Interpreting regression coefficients of log(y+1) transformed responses

Question

I have measurements $y_1$,...,$y_i$,...,$y_n$ taken from a set of replicates in a factorial designed experiment.

In order to use a linear regression I define my response $z_i = \log(y_i + 1)$. The log is used in order to make the normality assumption hold and the model fit, and the + 1 is used since some $y_i$'s are 0.

If the model is ${z = a + \beta X}$, then the interpretation of $\beta$ is $${\beta = {\sum_{i=1}^nz_i}/n = {\sum_{i=1}^n\log(y_i + 1)}/n}$$ so $${{\log(\prod_{i=1}^n(y_i + 1))} = \beta n},$$ which gives that the geometric mean $$\sqrt[n]{\prod_{i=1}^n(y_i + 1)} = e ^\beta.$$

My question is whether there is some back transformation or some other way to get an interpretation of the geometric mean of $y_i$'s rather than of $(y_i + 1)$'s as a function of $\beta$. The reason I'm asking is that for cases where $y_i$'s are small (close to 0) the value of $\beta$ underestimates the magnitude of the effect.

Answer 1

^{Disclaimer: I would highly advise against fitting log(y+1) in order to prevent the logarithm of negative values. This might be commonly used, but that alone does not yet make it a good practice. In many cases there are better techniques. In the regression case one can use GLM or non-linear regression.}

We can estimate it with a linear approximation by looking at the derivative of

$$\frac{\partial}{\partial x} f(x) = \frac{\partial}{\partial x}\sqrt[n]{\prod_{i=1}^n(y_i + 1 + x)} $$

We have

$$\frac{\partial}{\partial x} \log f(x) = \frac{1}{n} \sum_{i=1}^{n}\frac{1}{y_i +1 +x} $$

And

$$\frac{\partial}{\partial x} f(x) = f(x)\frac{\partial}{\partial x} \left[\log f(x)\right] = f(x) \frac{1}{n} \sum_{i=1}^{n} \frac{1}{y_i +1 +x}$$

The linear approximation is then

$$ \sqrt[n]{\prod_{i=1}^n(y_i)} \approx \sqrt[n]{\prod_{i=1}^n(y_i+1)} \cdot \left( 1- \overline{1/y}\right) $$

So the difference between the geometric means of $y$ and $y+1$ relates approximately to the mean of $1/y$ and you could compute bounds of the estimate by the means of $1/y$ and $1/(y+1)$

Computational example:

set.seed(1)
n = 10
y = runif(n,2,10)

# true value 5.896058
prod(y)^(1/n)

# lowerbound 5.673379  
exp(mean(log(y+1))) * (1-mean(1/y))

# upperbound 5.911496
exp(mean(log(y+1))) * (1-mean(1/(y+1)))

Answer 2

An alternative to thinking in terms of a GM is semi-elasticity.

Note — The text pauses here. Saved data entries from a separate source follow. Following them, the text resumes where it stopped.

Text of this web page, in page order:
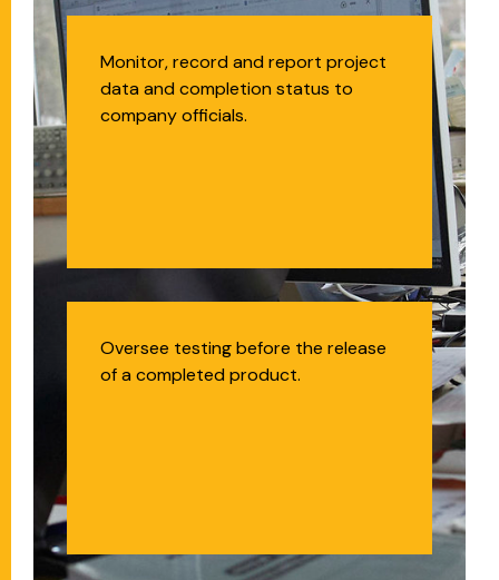
Project Management
Office Administrator
Monitor, record and report project
data and completion status to
company officials.
Quality Assurance
Analyst
Oversee testing before the release
of a completed product.
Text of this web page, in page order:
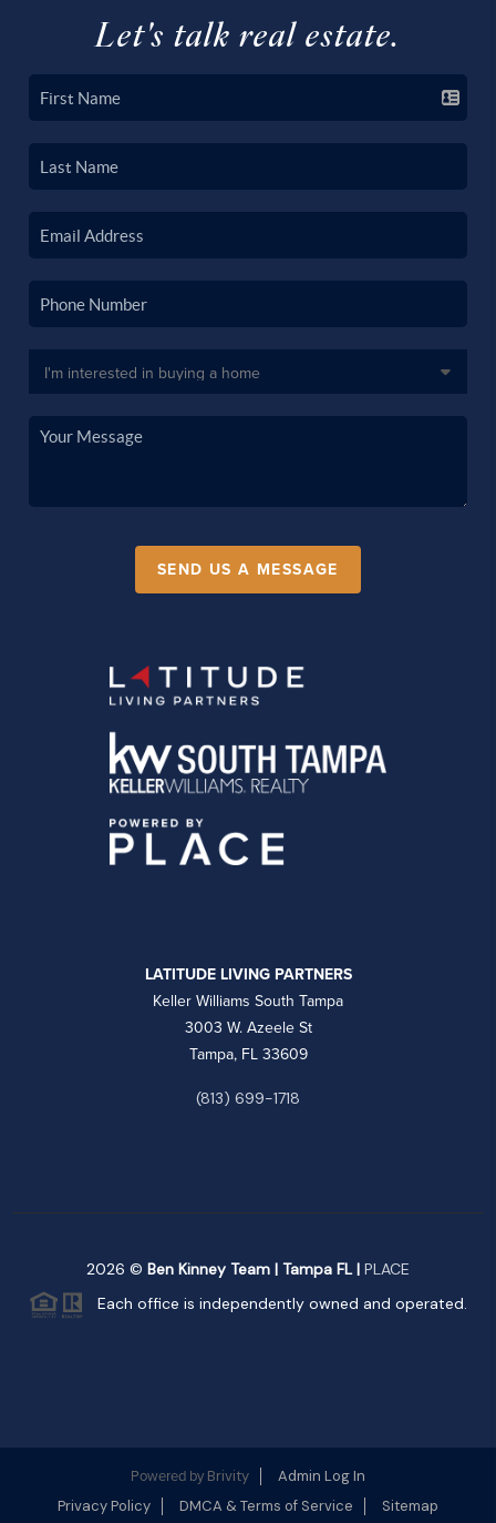
Let's talk real estate.
SEND US A MESSAGE
LATITUDE LIVING PARTNERS
Keller Williams South Tampa
3003 W. Azeele St
Tampa, FL 33609
(813) 699-1718
2026 © Ben Kinney Team | Tampa FL | PLACE
Each office is independently owned and operated.
Powered by Brivity
Admin Log In
Privacy Policy
DMCA & Terms of Service Sitemap

Your model for the expected value is something like $$E[\ln(y+1) \vert x]= \alpha + \beta \cdot x + \gamma \cdot z$$

Taking the derivative of that with respect to $x$, you get $$\frac{\partial E[\ln(y+1) \vert x]}{\partial x}= \frac{1}{y+1}\cdot \frac{\partial y}{\partial x} = \beta $$ This can be rewritten as $$\frac{100 \cdot \frac{\Delta y}{y+1}}{\Delta x}=100 \cdot \beta,$$

which is almost the same as the equation for semi-elasticity, $$\epsilon = \frac{100 \cdot \frac{\Delta y}{y}}{\Delta x}.$$

Common practice is to say that when $y$ is large, the two equations are basically the same, and to interpret $\beta$ as the percentage change in $y$ associated with one additional unit of $x$.

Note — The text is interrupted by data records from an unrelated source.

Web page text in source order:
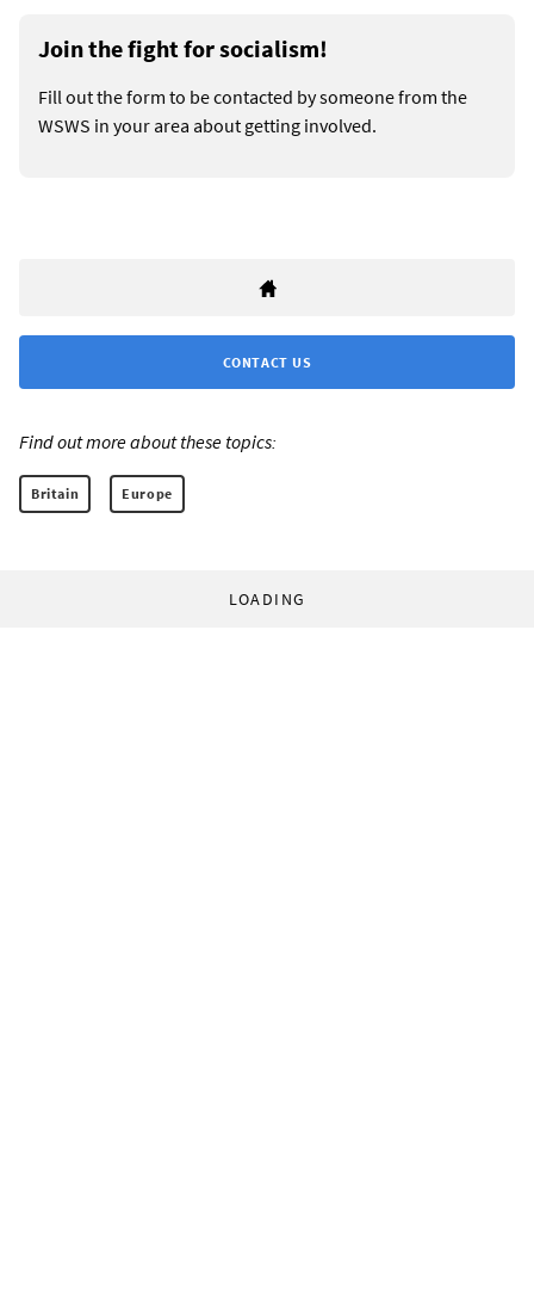
Join the fight for socialism!
Fill out the form to be contacted by someone from the
WSWS in your area about getting involved.
CONTACT US
Find out more about these topics:
Britain Europe
LOADING
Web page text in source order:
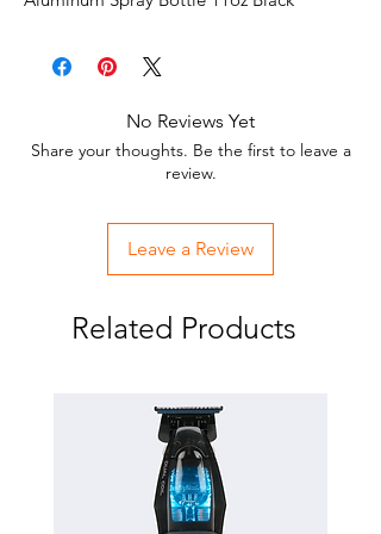
No Reviews Yet
Share your thoughts. Be the first to leave a
review.
Leave a Review
Related Products

If your X is a set of dummies rather than continuous, you can do this instead.

Having said all that, it is good to think carefully about the origin of the zeros in your model. If there are lots of them, adding .01 can often drastically change your results compared to adding 1 or .001. Since the choice of constant is usually arbitrary, doing some robustness checks with different constants or even tuning the constant can work well. Another option is GLM, like a Poisson with a heteroskedastic variance that relaxes the mean-variance equality assumption, which obviates the need for any transformation entirely. The latter is my favorite option.

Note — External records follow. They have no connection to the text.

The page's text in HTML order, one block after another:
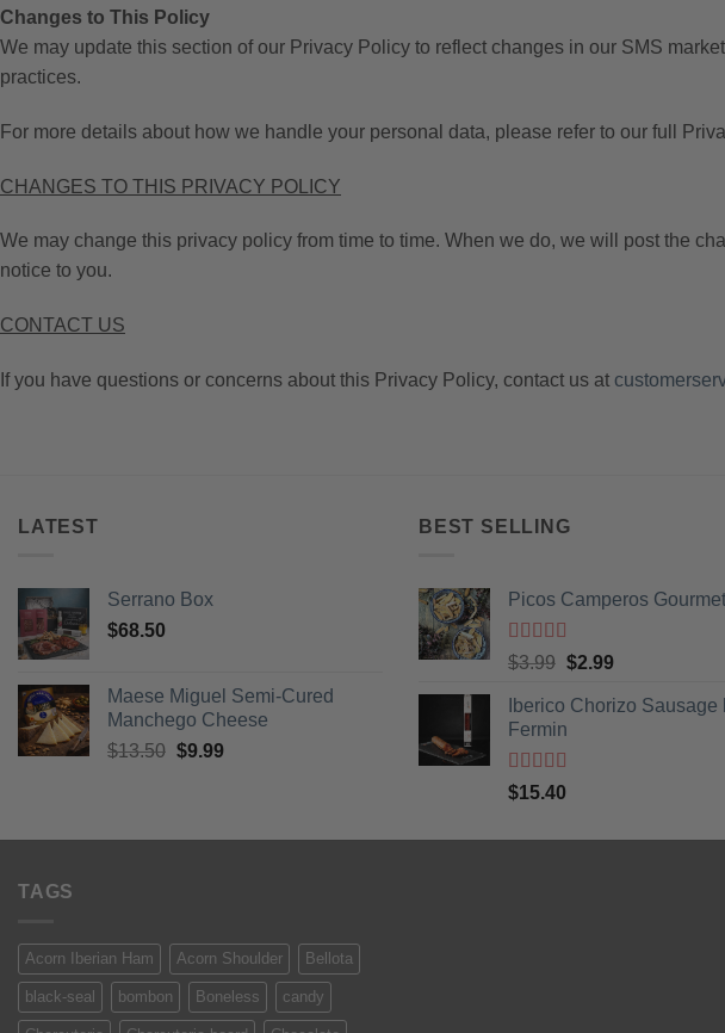
Changes to This Policy
We may update this section of our Privacy Policy to reflect changes in our SMS
practices.
For more details about how we handle your personal data, please refer to our full
CHANGES TO THIS PRIVACY POLICY
We may change this privacy policy from time to time. When we do, we will post the
notice to you.
CONTACT US
If you have questions or concerns about this Privacy Policy, contact us at
LATEST
Serrano Box
$68.50
Maese Miguel Semi-Cured
Manchego Cheese
$13.50 Original
$9.99Current
BEST SELLING
Picos Camperos
Rated out
$3.99 Original
was:
$3.99.
$2.99Current
is:
Iberico Chorizo Sausage
Fermin
Rated5
of 5
$15.40
TAGS
Acorn Iberian Ham Acorn Shoulder Bellota
black-seal bombon Boneless candy

If zeros come from a different process than the positives, the interpretation gets more fraught. One example is expenditures on vacation and the number of children, where a big share of HHs spend nothing. More children make it less likely that a family goes on vacation, but conditional on going on one, more children lead to higher expenditures. Here the zeros come from a different choice process than the positive values, and so a more complicated model is needed.